Le prélude Ouzbek

L’oiseau emblématique de l’Ouzbékistan est le Khoumo, c’est aussi le logo de l’Uzbekistan airways, la compagnie nationale. Un voyage en Ouzbékistan est vraiment un excellent Prélude aux voyages en Asie Centrale. Au risque de me répéter, l’Ouzbékistan est le pays situé au centre de l’Asie Centrale dans tous les sens du terme : géographique, développement, historique et rayonnement général. Notre guide Isso a su nous transmettre vraiment ce qui est de mieux à savoir quand on visite son pays. Il est vraiment très conseillé, pour les individuels, de prendre une journée de visite avec guide à Samarkand, afin d’avoir des clés pour comprendre plusieurs facette de ce pays pas encore très connu et qui joue un rôle extrêmement important dans l’échiquier de l’Asie Centrale.

 

Ce qui est à voir à Khiva

Un voyage en Ouzbékistan commence souvent par le joyau de Khiva, situé à mille kilomètres de Tachkent et à 450 kilomètres de Boukhara (car en saison il y a un vol direct de Paris pour Urgentch le samedi). Khiva était la 4e capitale des khans sur la rive gauche de l’Amudarya. Véritable ville musée, la balade dans ses murailles est un bonheur pour les photographes. Les deux plus beaux monuments sont sans doute le minaret inachevé (26 mètres) et le minaret Islam Khogja, le plus haut de la ville (46 mètres) qu’on peut monter jusqu’au sommet.

Cet après-midi je me suis sauvée du groupe pour aller voir une forteresse dans le désert. En fait il y en a plusieurs, les deux plus visitées sont Toprak Kala et Ayala Kala, ambiance très particulière au coucher de soleil. Au niveau d’organisation, c’est très ouzbèk : à l’aller, il faut ajouter 40 minutes de queue avec engueulade pour prendre de l’essence et au retour, le chauffeur (taxi au noir)  se prenait pour Schumacher, je peux dire que si tu roules à 120 km/h sur des routes un peu douteuses et que les autres sont à 60 km/h au maximum, ça fait quelque chose.

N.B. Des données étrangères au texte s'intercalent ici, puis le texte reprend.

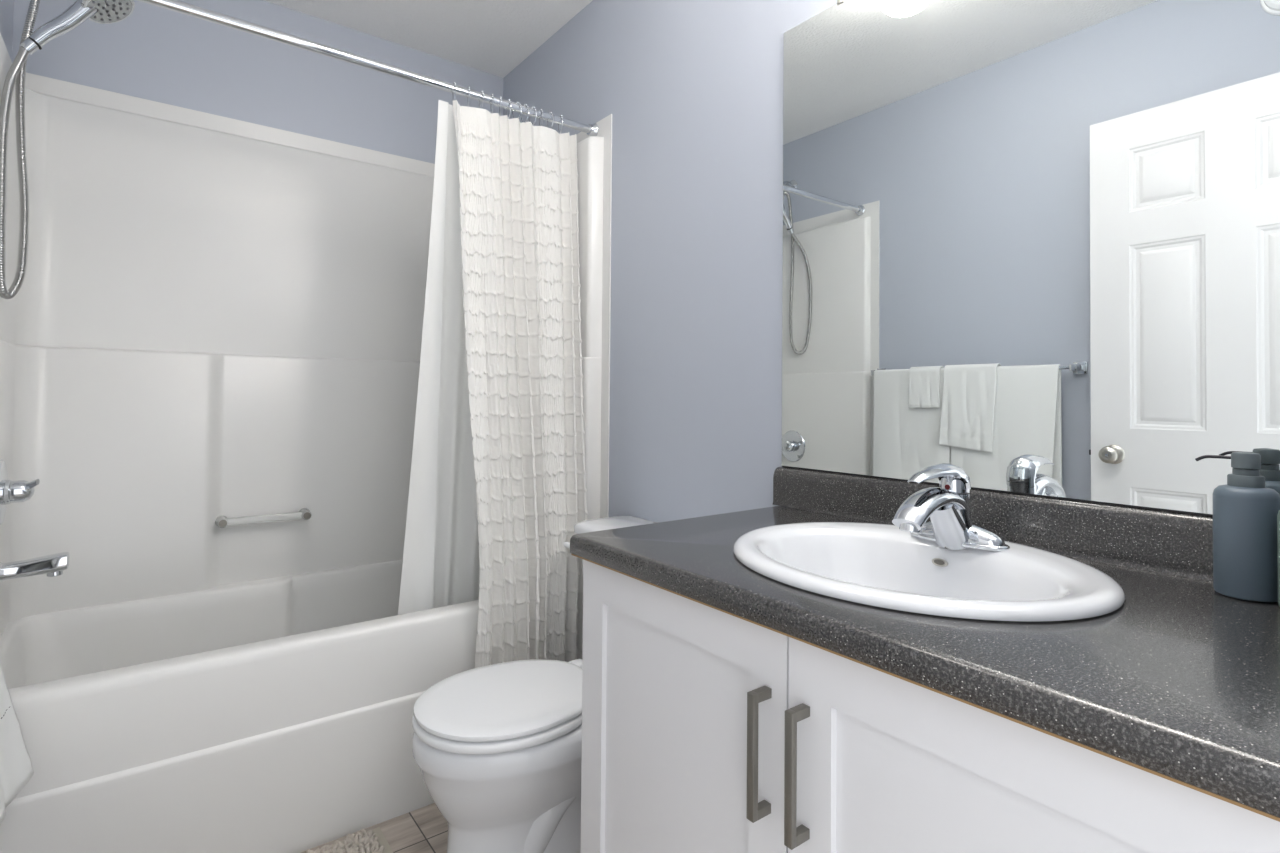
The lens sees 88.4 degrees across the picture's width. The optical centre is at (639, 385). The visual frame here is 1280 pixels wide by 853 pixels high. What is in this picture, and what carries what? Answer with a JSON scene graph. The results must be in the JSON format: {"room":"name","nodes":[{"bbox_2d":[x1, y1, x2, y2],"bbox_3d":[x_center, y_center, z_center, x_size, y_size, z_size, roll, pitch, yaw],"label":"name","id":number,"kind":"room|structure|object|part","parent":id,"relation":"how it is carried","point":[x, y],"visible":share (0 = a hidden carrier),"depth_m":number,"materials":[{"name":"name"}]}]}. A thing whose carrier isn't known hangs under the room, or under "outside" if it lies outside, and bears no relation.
{"room":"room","nodes":[
{"label":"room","id":0,"kind":"room"},
{"bbox_2d":[0,0,13,60],"bbox_3d":[-1.079,-0.120,0.833,0.100,2.440,2.689,1,-1,-37],"label":"wall","id":1,"kind":"structure","parent":0,"point":[6,6],"depth_m":1.80,"materials":[{"name":"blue paint"}]},
{"bbox_2d":[0,0,134,298],"bbox_3d":[-1.450,-0.664,1.652,0.276,0.918,0.190,1,-1,-37],"label":"shower","id":2,"kind":"object","parent":1,"relation":"attached to","point":[97,11],"visible":1,"depth_m":1.61,"materials":[{"name":"silver metal"}]},
{"bbox_3d":[-1.462,-0.906,1.657,0.147,0.175,0.043,1,-1,-37],"label":"spray handle","id":3,"kind":"part","parent":2,"relation":"part of","materials":[{"name":"silver metal"}]},
{"bbox_2d":[12,0,502,163],"bbox_3d":[-1.220,-0.095,2.350,1.508,2.440,0.100,1,-1,-37],"label":"wall","id":4,"kind":"structure","parent":0,"point":[155,53],"depth_m":2.25,"materials":[{"name":"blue paint"}]},
{"bbox_2d":[301,803,447,852],"bbox_3d":[-0.449,1.154,1.296,1.708,0.080,2.689,1,-1,-37],"label":"floor","id":5,"kind":"structure","parent":0,"point":[424,829],"depth_m":1.65,"materials":[{"name":"beige tile"}]},
{"bbox_2d":[0,33,611,852],"bbox_3d":[-0.944,0.117,1.980,1.506,2.008,0.816,1,-1,-37],"label":"shower","id":6,"kind":"object","parent":5,"relation":"on","point":[211,316],"visible":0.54,"depth_m":1.96,"materials":[{"name":"white plastic"}]},
{"bbox_2d":[0,459,39,524],"bbox_3d":[-1.523,0.260,1.616,0.075,0.160,0.160,1,-1,-37],"label":"shower valve","id":7,"kind":"object","parent":6,"relation":"attached to","point":[11,491],"visible":1,"depth_m":1.59,"materials":[{"name":"silver metal"}]},
{"bbox_3d":[-1.518,0.260,1.617,0.067,0.061,0.064,1,-1,-37],"label":"lever handle","id":8,"kind":"part","parent":7,"relation":"part of","materials":[{"name":"silver metal"}]},
{"bbox_2d":[0,552,69,579],"bbox_3d":[-1.495,0.447,1.622,0.132,0.054,0.060,1,-1,-37],"label":"tub spout","id":9,"kind":"object","parent":6,"relation":"attached to","point":[52,565],"visible":1,"depth_m":1.61,"materials":[{"name":"silver metal"}]},
{"bbox_2d":[0,560,478,852],"bbox_3d":[-0.950,0.869,1.967,1.504,0.505,0.816,1,-1,-37],"label":"tub","id":10,"kind":"object","parent":6,"relation":"in","point":[265,709],"depth_m":1.58,"materials":[{"name":"white"}]},
{"bbox_2d":[215,508,311,527],"bbox_3d":[-1.231,0.436,2.161,0.277,0.037,0.054,1,-1,-37],"label":"grab bar","id":11,"kind":"object","parent":6,"relation":"attached to","point":[221,521],"visible":1,"depth_m":2.14,"materials":[{"name":"white plastic"}]},
{"bbox_2d":[137,0,598,135],"bbox_3d":[-0.749,-0.864,1.751,1.498,0.050,0.050,1,-1,-37],"label":"shower curtain rod","id":12,"kind":"object","parent":6,"relation":"attached to","point":[177,6],"visible":0.94,"depth_m":1.73,"materials":[{"name":"silver metal"}]},
{"bbox_2d":[479,91,483,108],"bbox_3d":[-0.472,-0.848,1.960,0.006,0.060,0.041,1,-1,-33],"label":"curtain ring","id":13,"kind":"object","parent":12,"relation":"hanging from","point":[482,92],"visible":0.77,"depth_m":1.95,"materials":[{"name":"silver metal"}]},
{"bbox_2d":[452,100,587,667],"bbox_3d":[-0.337,0.094,1.952,0.421,1.826,0.187,1,-1,-37],"label":"shower curtain","id":14,"kind":"object","parent":13,"relation":"hanging from","point":[518,190],"visible":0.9,"depth_m":1.94,"materials":[{"name":"white fabric"}]},
{"bbox_2d":[490,94,493,113],"bbox_3d":[-0.445,-0.847,1.981,0.006,0.060,0.041,1,-1,-23],"label":"curtain ring","id":15,"kind":"object","parent":12,"relation":"hanging from","point":[492,95],"visible":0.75,"depth_m":1.97,"materials":[{"name":"silver metal"}]},
{"bbox_2d":[499,96,501,115],"bbox_3d":[-0.424,-0.847,1.997,0.006,0.060,0.041,1,-1,-20],"label":"curtain ring","id":16,"kind":"object","parent":12,"relation":"hanging from","point":[500,97],"visible":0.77,"depth_m":1.99,"materials":[{"name":"silver metal"}]},
{"bbox_2d":[506,99,511,118],"bbox_3d":[-0.402,-0.846,2.013,0.006,0.060,0.041,1,-1,-33],"label":"curtain ring","id":17,"kind":"object","parent":12,"relation":"hanging from","point":[510,102],"visible":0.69,"depth_m":2.00,"materials":[{"name":"silver metal"}]},
{"bbox_2d":[520,104,528,122],"bbox_3d":[-0.358,-0.845,2.046,0.041,0.060,0.006,0,-1,41],"label":"curtain ring","id":18,"kind":"object","parent":12,"relation":"hanging from","point":[524,104],"visible":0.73,"depth_m":2.04,"materials":[{"name":"silver metal"}]},
{"bbox_2d":[306,827,392,852],"bbox_3d":[-0.806,1.098,1.238,0.747,0.022,0.490,1,-1,-37],"label":"bath mat","id":19,"kind":"object","parent":5,"relation":"on","point":[374,840],"visible":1,"depth_m":1.58,"materials":[{"name":"beige fabric"}]},
{"bbox_2d":[412,516,657,852],"bbox_3d":[-0.185,0.753,1.604,0.720,0.737,0.482,1,-1,-37],"label":"toilet","id":20,"kind":"object","parent":5,"relation":"on","point":[497,748],"visible":0.48,"depth_m":1.41,"materials":[{"name":"white ceramic"}]},
{"bbox_3d":[-0.298,0.736,1.518,0.433,0.019,0.362,1,-1,-37],"label":"seat","id":21,"kind":"part","parent":20,"relation":"part of","materials":[{"name":"white plastic"}]},
{"bbox_3d":[-0.232,0.936,1.567,0.606,0.368,0.370,1,-1,-37],"label":"bowl","id":22,"kind":"part","parent":20,"relation":"part of","materials":[{"name":"white ceramic"}]},
{"bbox_3d":[-0.300,0.713,1.517,0.423,0.020,0.360,1,-1,-37],"label":"seat lid","id":23,"kind":"part","parent":20,"relation":"part of","materials":[{"name":"white plastic"}]},
{"bbox_3d":[-0.178,0.454,1.853,0.028,0.026,0.083,1,-1,-44],"label":"flush lever","id":24,"kind":"part","parent":20,"relation":"part of","materials":[{"name":"white plastic"}]},
{"bbox_3d":[0.021,0.405,1.764,0.210,0.033,0.482,1,-1,-37],"label":"tank lid","id":25,"kind":"part","parent":20,"relation":"part of","materials":[{"name":"white ceramic"}]},
{"bbox_2d":[581,559,1279,852],"bbox_3d":[0.381,0.709,0.971,0.589,0.812,0.924,1,-1,-37],"label":"vanity cabinet","id":26,"kind":"object","parent":5,"relation":"on","point":[705,729],"visible":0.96,"depth_m":0.78,"materials":[{"name":"white paint"}]},
{"bbox_3d":[0.044,0.661,1.000,0.019,0.703,0.470,1,-1,-37],"label":"door","id":27,"kind":"part","parent":26,"relation":"part of","materials":[{"name":"white paint"}]},
{"bbox_3d":[0.149,0.460,0.824,0.033,0.156,0.012,1,-1,-37],"label":"handle","id":28,"kind":"part","parent":26,"relation":"part of","materials":[{"name":"grey metal"}]},
{"bbox_3d":[0.185,0.460,0.776,0.033,0.156,0.012,1,-1,-37],"label":"handle","id":29,"kind":"part","parent":26,"relation":"part of","materials":[{"name":"grey metal"}]},
{"bbox_2d":[570,467,1279,821],"bbox_3d":[0.382,0.243,0.994,0.578,0.124,0.952,1,-1,-37],"label":"countertop","id":30,"kind":"structure","parent":26,"relation":"on","point":[1179,683],"depth_m":0.72,"materials":[{"name":"laminate"}]},
{"bbox_2d":[733,522,1125,621],"bbox_3d":[0.397,0.332,0.991,0.472,0.160,0.544,1,-1,-37],"label":"sink basin","id":31,"kind":"object","parent":30,"relation":"in","point":[879,565],"visible":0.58,"depth_m":1.01,"materials":[{"name":"white ceramic"}]},
{"bbox_2d":[1195,452,1279,601],"bbox_3d":[0.774,0.177,0.846,0.073,0.184,0.065,0,-1,15],"label":"soap dispenser","id":32,"kind":"object","parent":30,"relation":"on","point":[1245,511],"visible":0.99,"depth_m":0.82,"materials":[{"name":"blue plastic"}]},
{"bbox_3d":[0.760,0.097,0.870,0.004,0.010,0.041,1,-1,-37],"label":"spout","id":33,"kind":"part","parent":32,"relation":"part of","materials":[{"name":"grey plastic"}]},
{"bbox_2d":[1277,510,1279,606],"bbox_3d":[0.796,0.209,0.775,0.066,0.118,0.066,1,-1,-37],"label":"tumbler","id":34,"kind":"object","parent":30,"relation":"on","point":[1278,514],"visible":1,"depth_m":0.79,"materials":[{"name":"grey"}]},
{"bbox_3d":[0.323,0.657,0.632,0.019,0.703,0.448,1,-1,-37],"label":"door","id":35,"kind":"part","parent":26,"relation":"part of","materials":[{"name":"white paint"}]},
{"bbox_2d":[264,0,592,77],"bbox_3d":[-0.427,-1.366,1.341,1.708,0.080,2.689,1,-1,-37],"label":"ceiling","id":36,"kind":"structure","parent":0,"point":[493,37],"depth_m":2.38,"materials":[{"name":"white paint"}]},
{"bbox_2d":[398,100,479,614],"bbox_3d":[-0.483,-0.023,2.037,0.536,1.595,0.121,1,-1,-37],"label":"curtain liner","id":37,"kind":"object","parent":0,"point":[441,565],"visible":0.46,"depth_m":1.95,"materials":[{"name":"white plastic"}]},
{"bbox_2d":[503,0,836,522],"bbox_3d":[0.203,-0.092,1.804,0.100,2.440,2.689,1,-1,-37],"label":"wall","id":38,"kind":"structure","parent":0,"point":[692,90],"depth_m":1.82,"materials":[{"name":"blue paint"}]},
{"bbox_2d":[773,467,1212,581],"bbox_3d":[0.604,0.230,1.163,0.020,0.088,0.952,1,-1,-37],"label":"backsplash","id":39,"kind":"structure","parent":38,"relation":"attached to","point":[1170,543],"depth_m":1.06,"materials":[{"name":"stone"}]},
{"bbox_2d":[782,0,1279,516],"bbox_3d":[0.606,-0.328,1.188,0.006,1.027,0.896,1,-1,-37],"label":"wall mirror","id":40,"kind":"object","parent":38,"relation":"attached to","point":[1031,247],"visible":1,"depth_m":1.10,"materials":[{"name":"silver mirror"}]},
{"bbox_2d":[892,463,1009,551],"bbox_3d":[0.476,0.196,1.052,0.198,0.140,0.163,1,-1,-37],"label":"sink faucet","id":41,"kind":"object","parent":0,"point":[950,525],"visible":1,"depth_m":1.04,"materials":[{"name":"silver metal"}]},
{"bbox_3d":[0.465,0.192,1.044,0.169,0.059,0.053,1,-1,-37],"label":"spout","id":42,"kind":"part","parent":41,"relation":"part of","materials":[{"name":"silver metal"}]},
{"bbox_3d":[0.477,0.155,1.053,0.147,0.058,0.050,1,-1,-37],"label":"lever handle","id":43,"kind":"part","parent":41,"relation":"part of","materials":[{"name":"silver metal"}]},
{"bbox_3d":[0.525,0.255,1.089,0.057,0.008,0.163,1,-1,-37],"label":"plate","id":44,"kind":"part","parent":41,"relation":"part of","materials":[{"name":"silver metal"}]},
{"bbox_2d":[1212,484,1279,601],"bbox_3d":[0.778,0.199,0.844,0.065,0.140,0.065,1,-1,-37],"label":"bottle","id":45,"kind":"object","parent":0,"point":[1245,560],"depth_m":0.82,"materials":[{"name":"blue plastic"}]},
{"bbox_3d":[-1.019,-0.110,0.897,0.071,0.044,0.842,1,-1,-37],"label":"towel bar","id":46,"kind":"object","parent":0,"visible":0},
{"bbox_2d":[0,661,33,823],"bbox_3d":[-1.106,0.312,1.100,0.119,0.866,0.352,1,-1,-37],"label":"bath towel","id":47,"kind":"object","parent":46,"relation":"hanging from","point":[16,770],"visible":1,"depth_m":1.21,"materials":[{"name":"white fabric"}]}
]}

J’ai aussi aimé la mosquée Juma (du Vendredi) avec ses 214 colonnes en bois datant de plusieurs époques, elle n’est plus en activité aujourd’hui : le chiffre 214 est une multiplication de différentes façons du chiffre 7, les colonnes sont faites en bois d’orme et se posent sur un bout de peau de chameau (avec poils) pour éviter la remontée des salpêtres et de l’humidité.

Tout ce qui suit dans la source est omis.